“I said I think this will make more lungs more available than anything [else] we could do. And I said I’d like to build a lung hospital,” recalls Keshavjee, who says he and Rothblatt walked onto the office’s balcony, where she pointed to the two-story building across the street. “She said, ‘How about we do that over there?’ ”
A few months later, in the summer of 2013, renovations on the building began, transforming the nondescript former home of private medical and dental offices into a state-of-the-art facility dedicated to EVLP. Keshavjee’s Toronto team remains involved as consultants to Lung Bioengineering, available around the clock for questions during procedures; many of Lung Bioengineering’s staff traveled to Toronto to learn EVLP techniques from the specialists there. Unlike the handful of hospitals around the world that perform EVLP, Lung Bioengineering does nothing else: Once a set of lungs is delivered, the procedure begins and, if all goes well, the lungs are then placed back on ice for delivery to a surgical team for immediate transplant.
The first transplant of a lung that had been treated at Lung Bioengineering occurred in the fall of 2014. Although EVLP has been performed at hospitals around the country for more than a decade, Lung Bioengineering’s unique setup outside of a hospital required approval from the Food and Drug Administration (FDA). The work it is performing now is part of a clinical trial, but Lung Bioengineering has received permission from the Centers for Medicare and Medicaid Services to be reimbursed, according to company officials. Lung Bioengineering says it charges $30,000 to $40,000 for EVLP per transplant; the cost of a single lung transplant can average around $600,000 for the procurement, transplant and recovery in the hospital, with double lung transplants averaging nearly $200,000 more, according to a 2017 report by Milliman, an international actuarial and consulting firm based in Seattle. Lung Bioengineering’s goal is to eventually perform hundreds of procedures each year if the concept is approved by the FDA once the trial is completed, according to the company. Lung Bioengineering is in the process of opening a second facility in Jacksonville, Florida, and plans to operate at least four centers nationally.
“With a vision and the mind and the resources and the experience in commercializing biotech, [Rothblatt] was able to make it happen,” Keshavjee says of the idea the two shared in her office seven years ago. “It’s going to transform the entire field of transplantation.”
On a Monday morning last September, Popa stood in a hallway at Lung Bioengineering’s headquarters in front of a screen displaying the number “101.” The figure represented the number of people who had received a lung or lungs that had undergone EVLP in the building—No. 101 had received his lung early that morning after Lung Bioengineering specialists had performed EVLP on it the night before. As of mid-January, the number of recipients stood at 118.
Popa, 38, joined the company in 2013 to help create policies and procedures before the first lungs arrived; he also trained as an EVLP specialist. Although he had little clinical health care experience, he did have extensive knowledge of the organ transplant process, having spent eight years coordinating transplants for the Indiana Donor Network, one of 58 organ procurement organizations (OPO) in the U.S. officially designated by the federal government to manage the organ donation process.
When doctors decide a patient needs a lung transplant, often due to conditions such as cystic fibrosis or severe emphysema, they place the patient’s name on a list maintained by the United Network for Organ Sharing (UNOS). The list contains information about the potential recipient, including details about their condition. When an OPO is informed of a potential donor in its region, it enters information about the donor into the UNOS database. A computerized algorithm then determines the best recipient based on a number of factors, including blood type, height and weight, medical urgency, distance from the donor hospital, and how long the recipients have been on the waiting list. The OPO then uses the list to contact the selected recipient’s medical team.

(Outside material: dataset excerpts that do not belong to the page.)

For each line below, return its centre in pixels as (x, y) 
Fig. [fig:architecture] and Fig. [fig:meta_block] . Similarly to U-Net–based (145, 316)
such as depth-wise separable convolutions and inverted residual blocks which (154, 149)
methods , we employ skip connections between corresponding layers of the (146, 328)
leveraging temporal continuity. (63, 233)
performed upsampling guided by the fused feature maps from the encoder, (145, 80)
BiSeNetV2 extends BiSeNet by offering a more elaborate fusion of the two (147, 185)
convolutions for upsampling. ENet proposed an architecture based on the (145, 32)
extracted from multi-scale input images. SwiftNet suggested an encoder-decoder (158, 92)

Ultimately, the decision on whether to accept the donated lung or lungs is up to the transplant surgeons. If the donor isn’t located near the recipient, his or her surgeon might make that determination based on a review of the donor’s information and conversations with the surgeons who are removing the organs. In other cases, the transplant team will travel to the location of the donor and harvest the lungs themselves. If the doctors decide the lungs can be transplanted, they are packed in ice and must be implanted in the recipient within four to six hours if EVLP is not performed.

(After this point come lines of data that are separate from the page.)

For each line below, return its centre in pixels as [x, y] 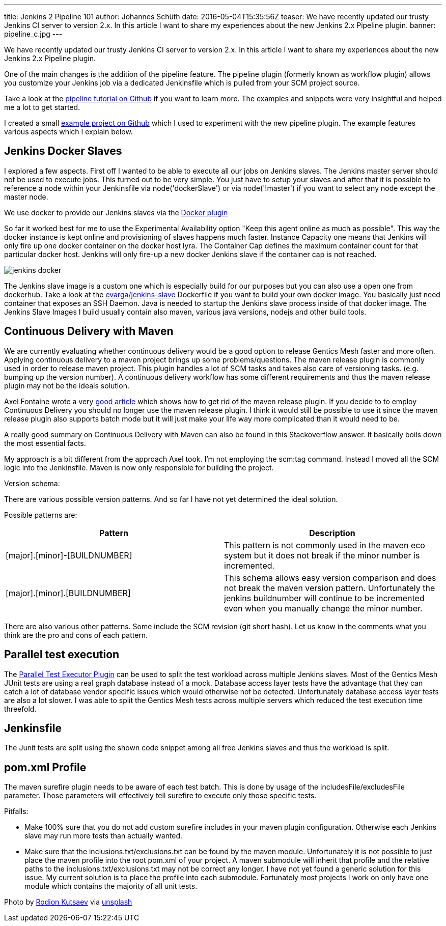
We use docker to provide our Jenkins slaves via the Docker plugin [116, 212]
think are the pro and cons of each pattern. [76, 635]
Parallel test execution [62, 655]
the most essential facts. [45, 443]
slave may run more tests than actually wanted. [104, 836]
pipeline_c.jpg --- [33, 34]
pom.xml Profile [45, 767]
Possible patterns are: [41, 515]
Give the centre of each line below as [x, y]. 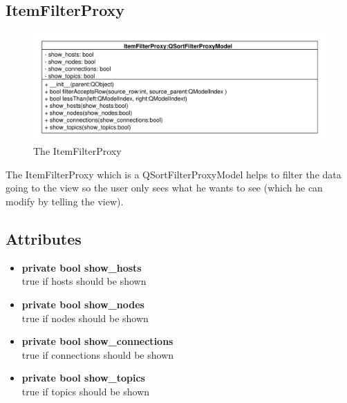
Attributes [44, 238]
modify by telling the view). [65, 201]
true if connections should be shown [98, 354]
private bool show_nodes [83, 304]
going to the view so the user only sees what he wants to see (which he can [164, 188]
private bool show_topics [83, 378]
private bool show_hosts [82, 267]
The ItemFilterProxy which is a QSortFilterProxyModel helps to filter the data [173, 174]

Working for the Indiana Donor Network, Popa found that lungs and other organs often were rejected as too damaged or diseased for transplant, a disappointment even though he knew that sick lungs could be worse for a recipient than getting none at all. According to UNOS, more than 2,700 people in the United States received donated lungs in 2019. Of all the organs used for transplant, lungs are among the most difficult to harvest—the American Lung Association says that only about 28% of donor lungs are deemed suitable for transplant. The lungs are susceptible to injury both before and after a donor’s brain death, and they are often rejected by transplant surgeons looking to avoid giving damaged lungs to a recipient who’s already gravely ill. Many of the rejected lungs—some research has indicated up to 40%—may be healthy enough for transplant, surgeons say, but it can be difficult to determine the exact health of the lungs while they’re still inside the donor.